# [THE TASK]
Scan the entries below for the word "viene" and copy every line where it turns up.

═════ DATASET RECORDS

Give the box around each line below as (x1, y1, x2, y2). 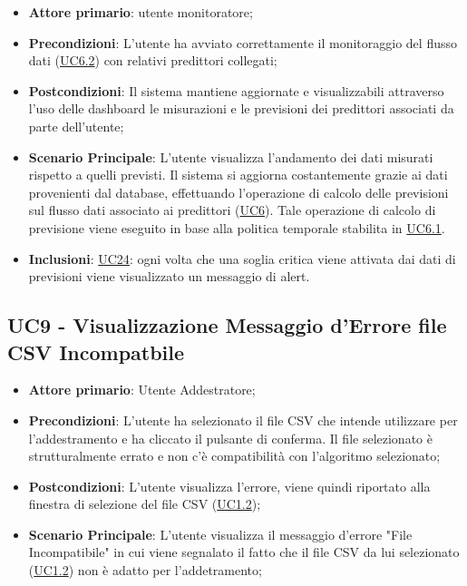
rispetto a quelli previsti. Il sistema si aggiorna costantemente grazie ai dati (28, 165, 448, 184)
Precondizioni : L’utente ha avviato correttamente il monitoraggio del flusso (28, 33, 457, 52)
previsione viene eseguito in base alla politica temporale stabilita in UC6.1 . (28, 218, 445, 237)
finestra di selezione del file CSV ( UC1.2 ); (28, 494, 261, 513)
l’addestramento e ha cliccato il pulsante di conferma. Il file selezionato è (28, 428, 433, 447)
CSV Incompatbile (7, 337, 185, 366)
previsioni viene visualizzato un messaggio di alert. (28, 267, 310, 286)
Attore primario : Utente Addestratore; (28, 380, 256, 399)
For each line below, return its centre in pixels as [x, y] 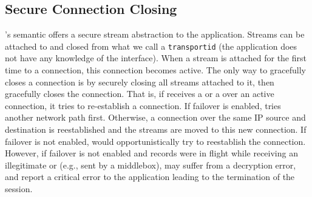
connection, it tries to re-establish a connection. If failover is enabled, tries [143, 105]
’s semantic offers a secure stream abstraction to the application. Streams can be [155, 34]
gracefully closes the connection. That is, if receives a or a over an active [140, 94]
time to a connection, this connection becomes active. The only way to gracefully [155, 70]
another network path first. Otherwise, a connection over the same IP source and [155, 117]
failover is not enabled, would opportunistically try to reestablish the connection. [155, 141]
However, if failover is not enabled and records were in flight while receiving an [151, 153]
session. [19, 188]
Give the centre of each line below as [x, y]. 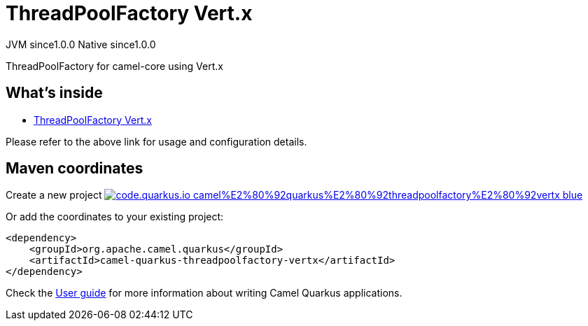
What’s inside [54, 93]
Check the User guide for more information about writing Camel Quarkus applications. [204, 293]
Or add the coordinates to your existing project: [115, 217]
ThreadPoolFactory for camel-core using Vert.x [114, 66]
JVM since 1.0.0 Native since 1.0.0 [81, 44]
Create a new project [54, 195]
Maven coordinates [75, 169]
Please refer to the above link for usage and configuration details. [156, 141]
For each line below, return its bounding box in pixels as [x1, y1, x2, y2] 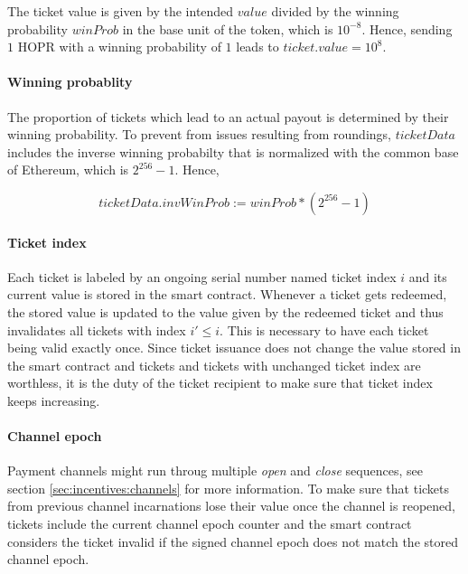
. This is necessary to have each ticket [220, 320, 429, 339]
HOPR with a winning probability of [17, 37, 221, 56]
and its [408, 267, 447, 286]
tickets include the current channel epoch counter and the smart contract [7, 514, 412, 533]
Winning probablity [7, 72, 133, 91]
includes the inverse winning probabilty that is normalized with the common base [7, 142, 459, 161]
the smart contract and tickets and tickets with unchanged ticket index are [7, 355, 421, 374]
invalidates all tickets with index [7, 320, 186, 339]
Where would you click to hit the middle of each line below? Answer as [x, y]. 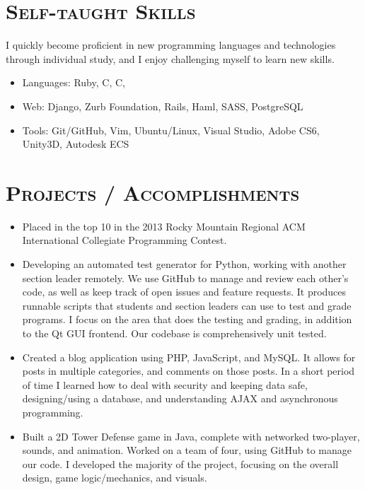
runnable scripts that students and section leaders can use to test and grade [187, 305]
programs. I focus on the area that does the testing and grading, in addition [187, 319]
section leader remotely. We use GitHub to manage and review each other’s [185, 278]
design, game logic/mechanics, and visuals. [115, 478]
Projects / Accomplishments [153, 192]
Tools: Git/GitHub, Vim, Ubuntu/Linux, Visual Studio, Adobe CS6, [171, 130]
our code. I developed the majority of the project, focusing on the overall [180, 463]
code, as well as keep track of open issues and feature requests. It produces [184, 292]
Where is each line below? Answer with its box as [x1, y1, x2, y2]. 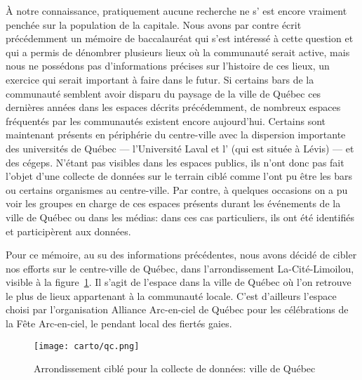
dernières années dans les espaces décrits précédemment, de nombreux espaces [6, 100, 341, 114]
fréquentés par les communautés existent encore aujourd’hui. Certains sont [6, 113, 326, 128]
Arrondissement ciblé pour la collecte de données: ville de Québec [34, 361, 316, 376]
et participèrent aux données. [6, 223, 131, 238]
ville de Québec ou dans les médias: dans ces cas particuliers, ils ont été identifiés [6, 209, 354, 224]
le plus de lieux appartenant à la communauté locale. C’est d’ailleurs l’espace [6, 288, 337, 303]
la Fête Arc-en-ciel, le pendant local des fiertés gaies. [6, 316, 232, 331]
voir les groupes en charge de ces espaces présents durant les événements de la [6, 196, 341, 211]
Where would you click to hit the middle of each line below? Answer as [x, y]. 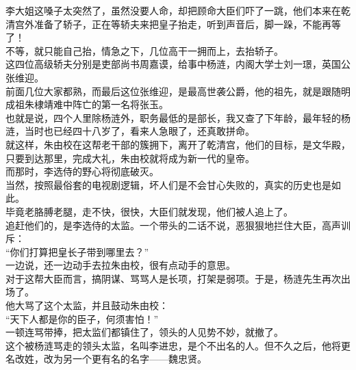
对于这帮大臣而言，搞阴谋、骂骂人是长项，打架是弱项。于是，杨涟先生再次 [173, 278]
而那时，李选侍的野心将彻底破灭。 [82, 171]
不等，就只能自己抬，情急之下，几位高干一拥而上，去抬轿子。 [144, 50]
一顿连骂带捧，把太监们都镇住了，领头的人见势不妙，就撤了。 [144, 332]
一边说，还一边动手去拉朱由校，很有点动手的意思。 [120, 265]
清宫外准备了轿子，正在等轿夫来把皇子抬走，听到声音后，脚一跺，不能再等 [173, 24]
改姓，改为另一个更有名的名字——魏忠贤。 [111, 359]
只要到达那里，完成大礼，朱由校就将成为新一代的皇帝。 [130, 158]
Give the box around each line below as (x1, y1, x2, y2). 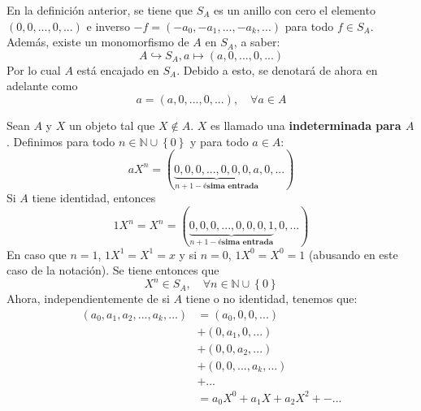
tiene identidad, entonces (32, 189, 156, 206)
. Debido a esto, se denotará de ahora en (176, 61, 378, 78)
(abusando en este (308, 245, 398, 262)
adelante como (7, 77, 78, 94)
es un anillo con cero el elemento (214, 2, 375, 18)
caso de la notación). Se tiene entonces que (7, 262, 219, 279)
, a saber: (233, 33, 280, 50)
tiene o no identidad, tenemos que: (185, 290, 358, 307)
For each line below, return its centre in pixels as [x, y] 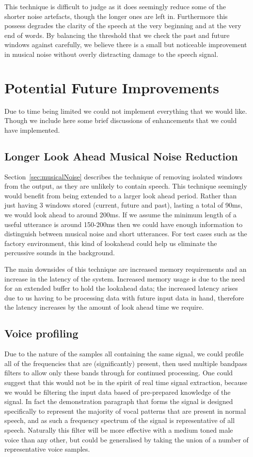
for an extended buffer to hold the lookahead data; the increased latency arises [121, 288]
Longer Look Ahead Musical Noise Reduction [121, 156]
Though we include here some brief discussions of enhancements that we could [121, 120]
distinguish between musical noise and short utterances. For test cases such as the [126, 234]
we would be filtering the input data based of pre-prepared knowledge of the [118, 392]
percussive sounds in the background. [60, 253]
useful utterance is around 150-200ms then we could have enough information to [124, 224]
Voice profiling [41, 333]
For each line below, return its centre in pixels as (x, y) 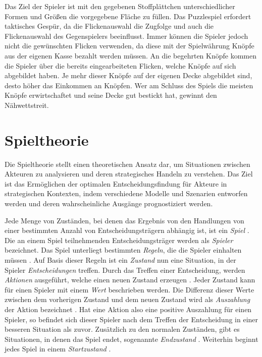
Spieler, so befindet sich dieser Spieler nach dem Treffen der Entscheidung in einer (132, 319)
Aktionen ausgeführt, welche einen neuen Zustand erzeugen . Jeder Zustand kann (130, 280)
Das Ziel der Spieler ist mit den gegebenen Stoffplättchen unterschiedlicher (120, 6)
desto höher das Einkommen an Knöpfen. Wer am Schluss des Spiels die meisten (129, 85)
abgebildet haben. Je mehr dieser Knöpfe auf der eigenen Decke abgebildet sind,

══════════
═════ DATASET RECORDS

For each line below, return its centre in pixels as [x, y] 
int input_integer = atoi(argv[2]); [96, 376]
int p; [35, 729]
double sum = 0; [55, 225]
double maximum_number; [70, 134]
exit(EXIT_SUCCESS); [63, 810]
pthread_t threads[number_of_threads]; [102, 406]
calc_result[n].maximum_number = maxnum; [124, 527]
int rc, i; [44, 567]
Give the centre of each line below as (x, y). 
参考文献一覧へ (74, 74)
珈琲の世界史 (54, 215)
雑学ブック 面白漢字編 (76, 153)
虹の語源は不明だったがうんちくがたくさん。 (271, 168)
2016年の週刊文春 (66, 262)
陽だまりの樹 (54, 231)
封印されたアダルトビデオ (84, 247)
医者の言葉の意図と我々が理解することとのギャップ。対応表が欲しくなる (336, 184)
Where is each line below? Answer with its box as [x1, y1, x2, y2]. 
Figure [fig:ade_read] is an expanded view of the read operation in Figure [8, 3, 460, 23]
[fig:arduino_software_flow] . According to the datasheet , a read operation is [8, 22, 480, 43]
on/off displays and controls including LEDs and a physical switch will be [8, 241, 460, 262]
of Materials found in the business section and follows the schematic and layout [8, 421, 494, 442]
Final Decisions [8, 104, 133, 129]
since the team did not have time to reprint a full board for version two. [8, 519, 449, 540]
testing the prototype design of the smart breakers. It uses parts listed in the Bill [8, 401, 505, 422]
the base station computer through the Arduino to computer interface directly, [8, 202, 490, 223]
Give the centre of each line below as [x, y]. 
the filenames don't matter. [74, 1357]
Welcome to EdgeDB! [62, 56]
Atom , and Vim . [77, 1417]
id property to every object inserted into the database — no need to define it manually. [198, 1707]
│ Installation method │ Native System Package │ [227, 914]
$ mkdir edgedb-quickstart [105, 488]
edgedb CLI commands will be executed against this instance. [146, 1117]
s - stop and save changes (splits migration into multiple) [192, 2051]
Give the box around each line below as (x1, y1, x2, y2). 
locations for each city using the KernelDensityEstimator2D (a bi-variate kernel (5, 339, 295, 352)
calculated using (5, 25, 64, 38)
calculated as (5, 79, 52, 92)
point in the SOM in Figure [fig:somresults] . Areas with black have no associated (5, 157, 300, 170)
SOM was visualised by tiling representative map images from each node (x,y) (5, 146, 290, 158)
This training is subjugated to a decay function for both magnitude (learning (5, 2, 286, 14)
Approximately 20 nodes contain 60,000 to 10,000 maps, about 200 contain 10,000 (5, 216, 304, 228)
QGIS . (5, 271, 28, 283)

══════════

# [PROBLEM SOLUTION]
previsione viene eseguito in base alla politica temporale stabilita in UC6.1 . (28, 218, 445, 237)
previsioni viene visualizzato un messaggio di alert. (28, 267, 310, 286)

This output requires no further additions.